Communities impacted by Turkish and Iranian Bombardments:

CPT partners with rural villages and migrant shepherd communities as they resist displacement and destruction caused by Turkish and Iranian cross-border military operations. CPT documents and reports the effects of these ongoing attacks on the civilian population, calls for local and international attention, and advocates for peaceful solutions.

Civil Society Advocacy:

CPT amplifies voices of communities and individuals in their struggle for a violence- and oppression-free society and political sphere. The team partners with grassroots and international organizations, human rights defenders, journalists and civil society activists. CPT works to raise awareness within local and international communities about ongoing human rights issues, and shares stories of the non-violence movement in Iraqi Kurdistan.

Physical Accompaniment:

CPT Iraqi Kurdistan provides unarmed accompaniment to human rights defenders, journalists, civil society members, and other vulnerable persons who are under immediate threat of violence.
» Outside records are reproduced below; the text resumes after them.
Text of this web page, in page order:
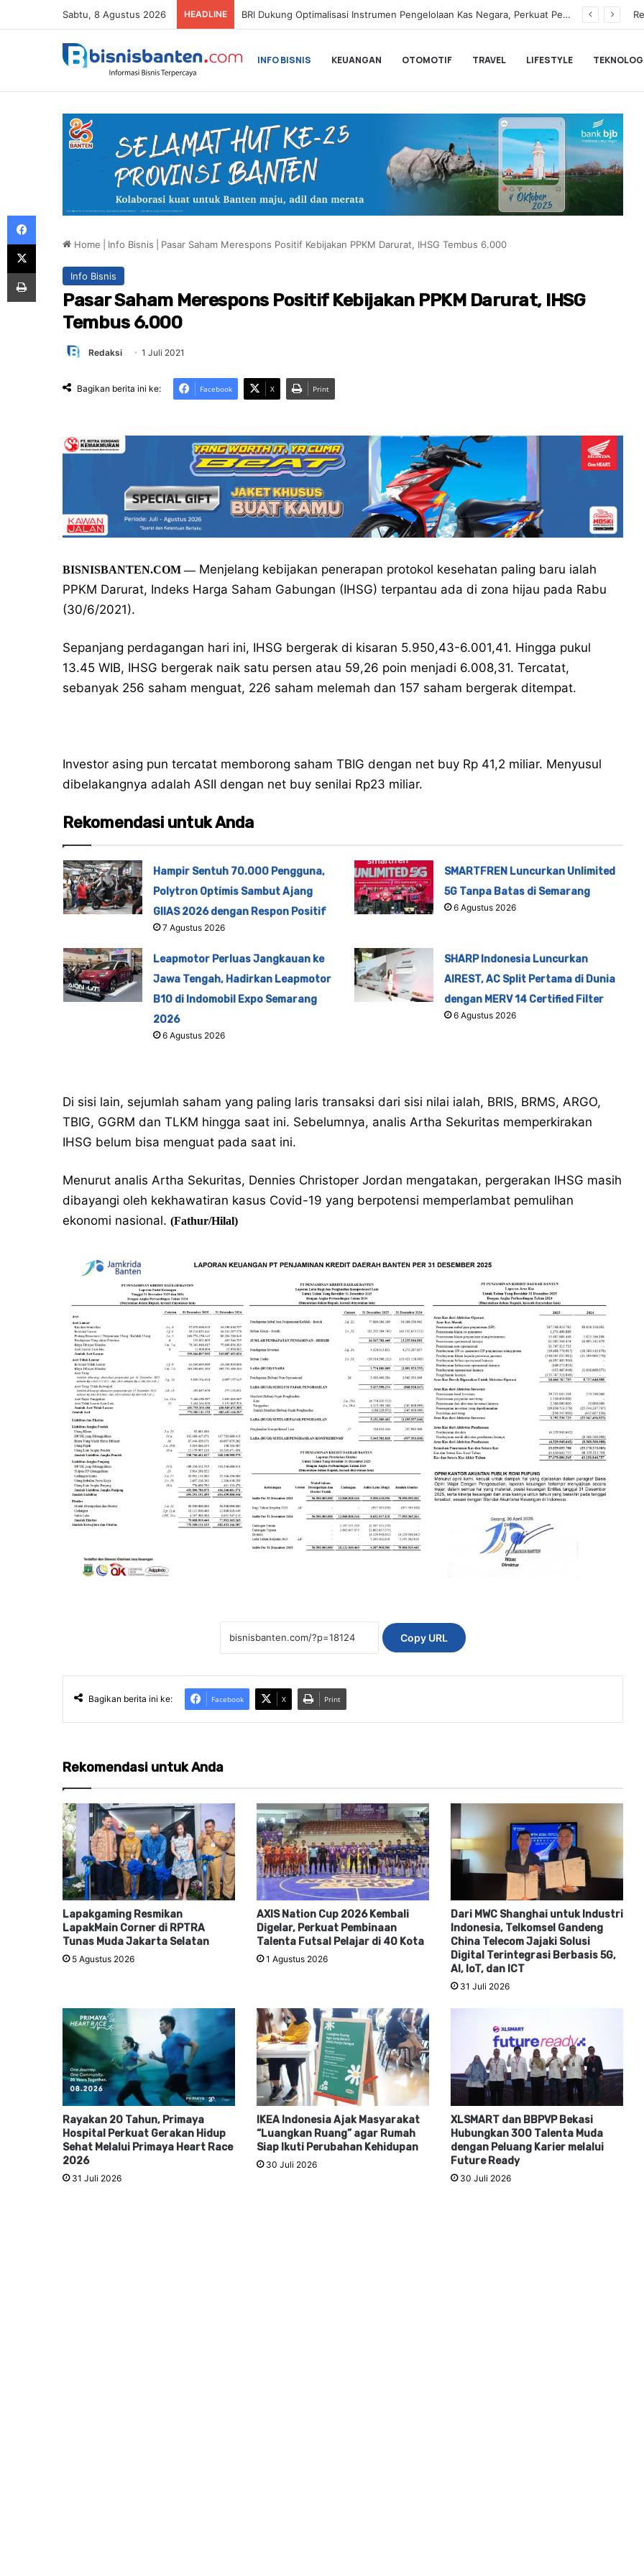
Sabtu, 8 Agustus 2026 HEADLINE Hampir Sentuh 70.000 Pengguna, Polytron Optimis Sambut Ajang GIIAS 2026 dengan Respon Positif
INFO BISNIS KEUANGAN OTOMOTIF TRAVEL LIFESTYLE
Home Info Bisnis Pasar Saham Merespons Positif Kebijakan PPKM Darurat, IHSG Tembus 6.000
Info Bisnis
Pasar Saham Merespons Positif Kebijakan PPKM Darurat, IHSG
Tembus 6.000
Redaksi 1 Juli 2021
Bagikan berita ini ke: Facebook X Print
BISNISBANTEN.COM —Menjelang kebijakan penerapan protokol kesehatan paling baru ialah
PPKM Darurat, Indeks Harga Saham Gabungan (IHSG) terpantau ada di zona hijau pada Rabu
(30/6/2021).
Sepanjang perdagangan hari ini, IHSG bergerak di kisaran 5.950,43-6.001,41. Hingga pukul
13.45 WIB, IHSG bergerak naik satu persen atau 59,26 poin menjadi 6.008,31. Tercatat,
sebanyak 256 saham menguat, 226 saham melemah dan 157 saham bergerak ditempat.
Investor asing pun tercatat memborong saham TBIG dengan net buy Rp 41,2 miliar. Menyusul
dibelakangnya adalah ASII dengan net buy senilai Rp23 miliar.
Rekomendasi untuk Anda
Hampir Sentuh 70.000 Pengguna,
Polytron Optimis Sambut Ajang
GIIAS 2026 dengan Respon Positif
7 Agustus 2026
SMARTFREN Luncurkan Unlimited
5G Tanpa Batas di Semarang
6 Agustus 2026
Leapmotor Perluas Jangkauan ke
Jawa Tengah, Hadirkan Leapmotor
B10 di Indomobil Expo Semarang
2026
6 Agustus 2026
SHARP Indonesia Luncurkan
AIREST, AC Split Pertama di Dunia
dengan MERV 14 Certified Filter
6 Agustus 2026
Di sisi lain, sejumlah saham yang paling laris transaksi dari sisi nilai ialah, BRIS, BRMS, ARGO,
TBIG, GGRM dan TLKM hingga saat ini. Sebelumnya, analis Artha Sekuritas memperkirakan
IHSG belum bisa menguat pada saat ini.
Menurut analis Artha Sekuritas, Dennies Christoper Jordan mengatakan, pergerakan IHSG masih
dibayangi oleh kekhawatiran kasus Covid-19 yang berpotensi memperlambat pemulihan
ekonomi nasional. (Fathur/Hilal)
Copy URL
Bagikan berita ini ke: Facebook X Print
Rekomendasi untuk Anda
Lapakgaming Resmikan
LapakMain Corner di RPTRA
Tunas Muda Jakarta Selatan
5 Agustus 2026
AXIS Nation Cup 2026 Kembali
Digelar, Perkuat Pembinaan
Talenta Futsal Pelajar di 40 Kota
1 Agustus 2026
Dari MWC Shanghai untuk Industri
Indonesia, Telkomsel Gandeng
China Telecom Jajaki Solusi
Digital Terintegrasi Berbasis 5G,
AI, IoT, dan ICT
31 Juli 2026
Rayakan 20 Tahun, Primaya
Hospital Perkuat Gerakan Hidup
Sehat Melalui Primaya Heart Race
2026
31 Juli 2026
IKEA Indonesia Ajak Masyarakat
“Luangkan Ruang” agar Rumah
Siap Ikuti Perubahan Kehidupan
30 Juli 2026
XLSMART dan BBPVP Bekasi
Hubungkan 300 Talenta Muda
dengan Peluang Karier melalui
Future Ready
30 Juli 2026
Facebook
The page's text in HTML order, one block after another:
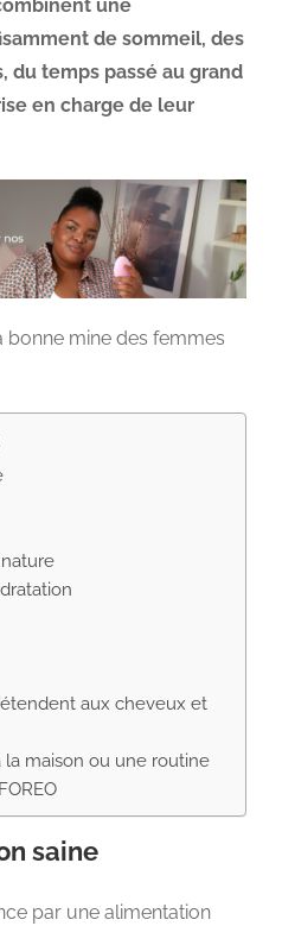
une
de sommeil, des
du temps passé au grand
en charge de leur
bonne mine des femmes
aux cheveux et
la maison ou une routine
saine
par une alimentation
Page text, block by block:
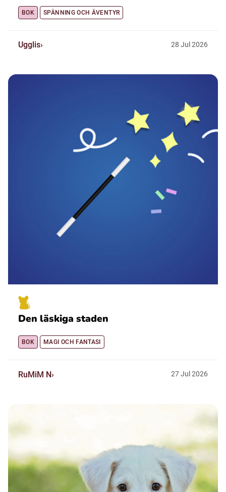
BOK SPÄNNING OCH ÄVENTYR
Ugglis 28 Jul 2026
Den läskiga staden
BOK MAGI OCH FANTASI
RuMiM N 27Jul 2026
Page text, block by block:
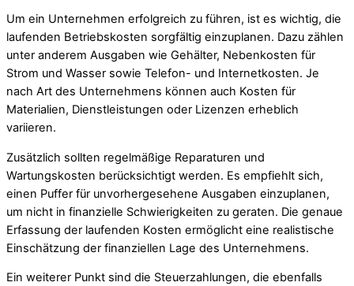
Um ein Unternehmen erfolgreich zu führen, ist es wichtig, die
laufenden Betriebskosten sorgfältig einzuplanen. Dazu zählen
unter anderem Ausgaben wie Gehälter, Nebenkosten für
Strom und Wasser sowie Telefon- und Internetkosten. Je
nach Art des Unternehmens können auch Kosten für
Materialien, Dienstleistungen oder Lizenzen erheblich
variieren.
Zusätzlich sollten regelmäßige Reparaturen und
Wartungskosten berücksichtigt werden. Es empfiehlt sich,
einen Puffer für unvorhergesehene Ausgaben einzuplanen,
um nicht in finanzielle Schwierigkeiten zu geraten. Die genaue
Erfassung der laufenden Kosten ermöglicht eine realistische
Einschätzung der finanziellen Lage des Unternehmens.
Ein weiterer Punkt sind die Steuerzahlungen, die ebenfalls
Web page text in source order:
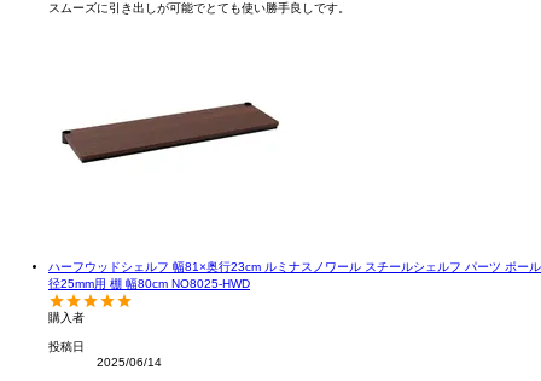
スムーズに引き出しが可能でとても使い勝手良しです。
ハーフウッドシェルフ 幅81×奥行23cm ルミナスノワール スチールシェルフ パーツ ポール
径25mm用 棚 幅80cm NO8025-HWD
購入者
投稿日
2025/06/14
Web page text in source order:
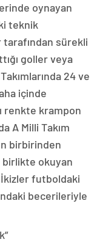
oynayan
teknik
sürekli
goller veya
24 ve
içinde
renkte krampon
A Milli Takım
birbirinden
birlikte okuyan
İkizler futboldaki
becerileriyle
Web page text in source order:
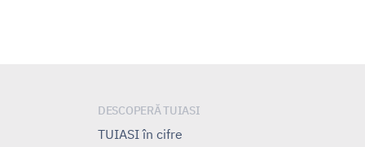
DESCOPERĂ TUIASI
TUIASI în cifre
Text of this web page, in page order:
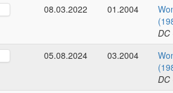
08.03.2022
01.2004
DC
05.08.2024
03.2004
DC
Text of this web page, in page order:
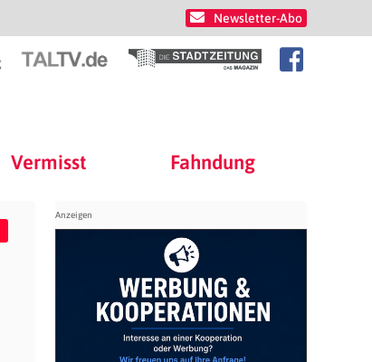
Newsletter-Abo
Vermisst Fahndung
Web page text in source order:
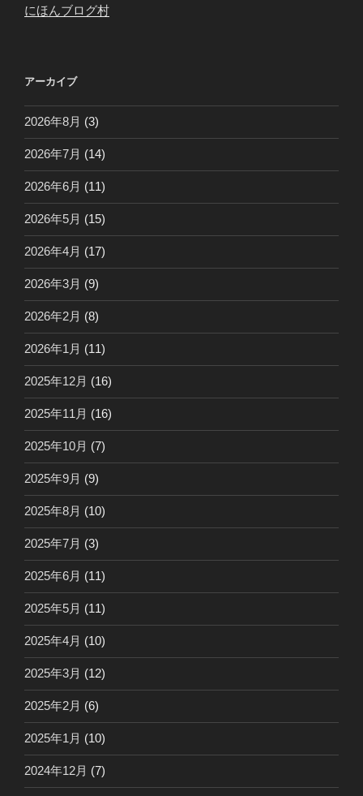
にほんブログ村
アーカイブ
2026年8月 (3)
2026年7月 (14)
2026年6月 (11)
2026年5月 (15)
2026年4月 (17)
2026年3月 (9)
2026年2月 (8)
2026年1月 (11)
2025年12月 (16)
2025年11月 (16)
2025年10月 (7)
2025年9月 (9)
2025年8月 (10)
2025年7月 (3)
2025年6月 (11)
2025年5月 (11)
2025年4月 (10)
2025年3月 (12)
2025年2月 (6)
2025年1月 (10)
2024年12月 (7)
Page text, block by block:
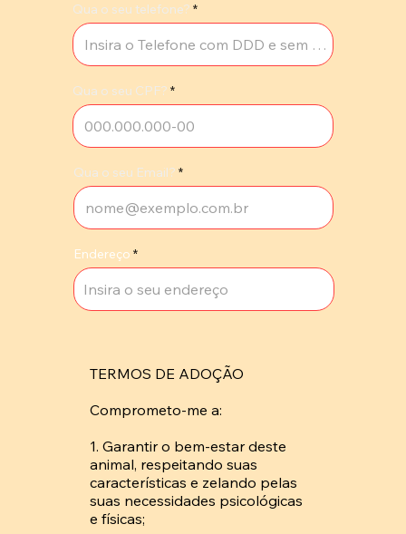
Qua o seu Email?
Qua o seu telefone?
Qua o seu CPF?
Endereço
TERMOS DE ADOÇÃO
Comprometo-me a:
1. Garantir o bem-estar deste
animal, respeitando suas
características e zelando pelas
suas necessidades psicológicas
e físicas;
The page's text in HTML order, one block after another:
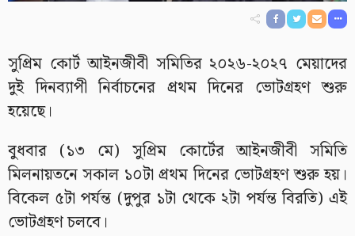
সুপ্রিম কোর্ট আইনজীবী সমিতির ২০২৬-২০২৭ মেয়াদের
দুই দিনব্যাপী নির্বাচনের প্রথম দিনের ভোটগ্রহণ শুরু
হয়েছে।
বুধবার (১৩ মে) সুপ্রিম কোর্টের আইনজীবী সমিতি
মিলনায়তনে সকাল ১০টা প্রথম দিনের ভোটগ্রহণ শুরু হয়।
বিকেল ৫টা পর্যন্ত (দুপুর ১টা থেকে ২টা পর্যন্ত বিরতি) এই
ভোটগ্রহণ চলবে।
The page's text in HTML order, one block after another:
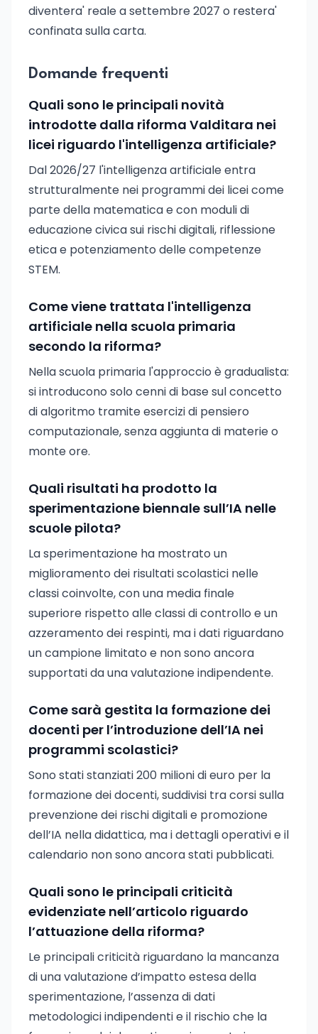
diventera' reale a settembre 2027 o restera'
confinata sulla carta.
Domande frequenti
Quali sono le principali novità
introdotte dalla riforma Valditara nei
licei riguardo l'intelligenza artificiale?
Dal 2026/27 l'intelligenza artificiale entra
strutturalmente nei programmi dei licei come
parte della matematica e con moduli di
educazione civica sui rischi digitali, riflessione
etica e potenziamento delle competenze
STEM.
Come viene trattata l'intelligenza
artificiale nella scuola primaria
secondo la riforma?
Nella scuola primaria l'approccio è gradualista:
si introducono solo cenni di base sul concetto
di algoritmo tramite esercizi di pensiero
computazionale, senza aggiunta di materie o
monte ore.
Quali risultati ha prodotto la
sperimentazione biennale sull’IA nelle
scuole pilota?
La sperimentazione ha mostrato un
miglioramento dei risultati scolastici nelle
classi coinvolte, con una media finale
superiore rispetto alle classi di controllo e un
azzeramento dei respinti, ma i dati riguardano
un campione limitato e non sono ancora
supportati da una valutazione indipendente.
Come sarà gestita la formazione dei
docenti per l’introduzione dell’IA nei
programmi scolastici?
Sono stati stanziati 200 milioni di euro per la
formazione dei docenti, suddivisi tra corsi sulla
prevenzione dei rischi digitali e promozione
dell’IA nella didattica, ma i dettagli operativi e il
calendario non sono ancora stati pubblicati.
Quali sono le principali criticità
evidenziate nell’articolo riguardo
l’attuazione della riforma?
Le principali criticità riguardano la mancanza
di una valutazione d’impatto estesa della
sperimentazione, l’assenza di dati
metodologici indipendenti e il rischio che la
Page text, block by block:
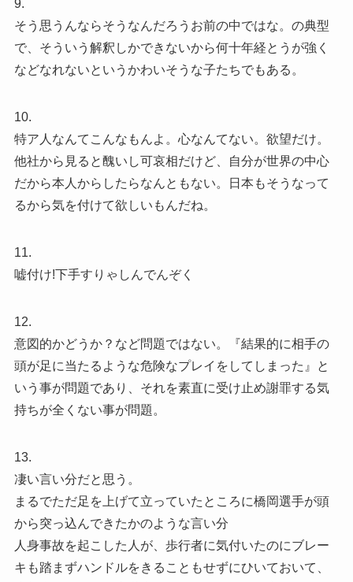
9.
そう思うんならそうなんだろうお前の中ではな。の典型
で、そういう解釈しかできないから何十年経とうが強く
などなれないというかわいそうな子たちでもある。
10.
特ア人なんてこんなもんよ。心なんてない。欲望だけ。
他社から見ると醜いし可哀相だけど、自分が世界の中心
だから本人からしたらなんともない。日本もそうなって
るから気を付けて欲しいもんだね。
11.
嘘付け!下手すりゃしんでんぞく
12.
意図的かどうか？など問題ではない。『結果的に相手の
頭が足に当たるような危険なプレイをしてしまった』と
いう事が問題であり、それを素直に受け止め謝罪する気
持ちが全くない事が問題。
13.
凄い言い分だと思う。
まるでただ足を上げて立っていたところに橋岡選手が頭
から突っ込んできたかのような言い分
人身事故を起こした人が、歩行者に気付いたのにブレー
キも踏まずハンドルをきることもせずにひいておいて、
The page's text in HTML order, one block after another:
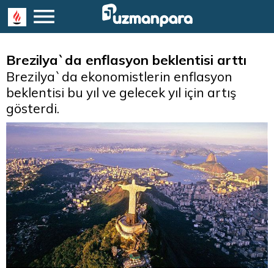
Brezilya`da enflasyon beklentisi arttı
Brezilya`da ekonomistlerin enflasyon
beklentisi bu yıl ve gelecek yıl için artış
gösterdi.
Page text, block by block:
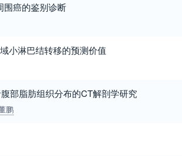
围癌的鉴别诊断
小淋巴结转移的预测价值
部脂肪组织分布的CT解剖学研究
鹏
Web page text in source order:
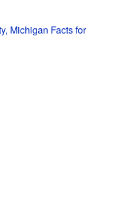
Michigan Facts for
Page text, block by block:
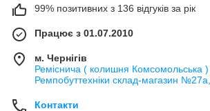
99% позитивних з 136 відгуків за рік
Працює з 01.07.2010
м. Чернігів
Реміснича ( колишня Комсомольська )
Ремпобуттехніки склад-магазин №27a,
Контакти
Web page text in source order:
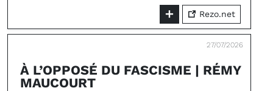
Rezo.net
27/07/2026
À L’OPPOSÉ DU FASCISME | RÉMY
MAUCOURT
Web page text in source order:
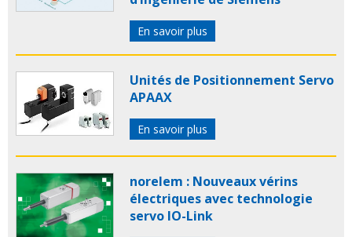
En savoir plus
Unités de Positionnement Servo
APAAX
En savoir plus
norelem : Nouveaux vérins
électriques avec technologie
servo IO-Link
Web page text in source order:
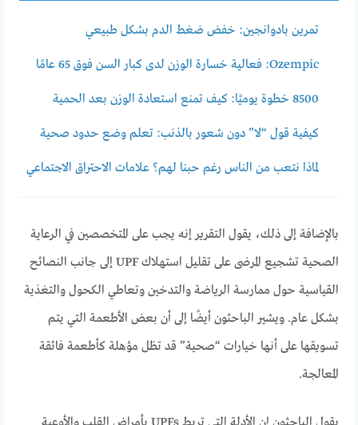
تمرين بادوانجين: خفض ضغط الدم بشكل طبيعي
Ozempic: فعالية خسارة الوزن لدى كبار السن فوق 65 عامًا
8500 خطوة يوميًا: كيف تمنع استعادة الوزن بعد الحمية
كيفية قول “لا” دون شعور بالذنب: تعلم وضع حدود صحية
لماذا نتعب من الناس رغم حبنا لهم؟ علامات الاحتراق الاجتماعي
بالإضافة إلى ذلك، يقول التقرير إنه يجب على المتخصصين في الرعاية
الصحية تشجيع المرضى على تقليل استهلاك UPF إلى جانب النصائح
القياسية حول ممارسة الرياضة والتدخين وتعاطي الكحول والتغذية
بشكل عام. ويشير الباحثون أيضًا إلى أن بعض الأطعمة التي يتم
تسويقها على أنها خيارات “صحية” قد تظل مؤهلة كأطعمة فائقة
المعالجة.
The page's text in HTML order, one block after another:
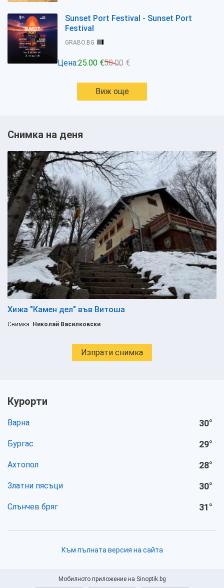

The team aims to shed light and amplify the voices of those in immediate danger while looking for a peaceful resolution.

Nonviolence Trainings:

CPT provides space for learning new methods and techniques to solve conflicts, transform power, and reduce violence through peaceful means.  CPT Iraqi Kurdistan facilitates the Alternatives to Violence Project (AVP) and various other mediation and nonviolence workshops where participants can explore conflict resolution as well as train to become facilitators in their own communities.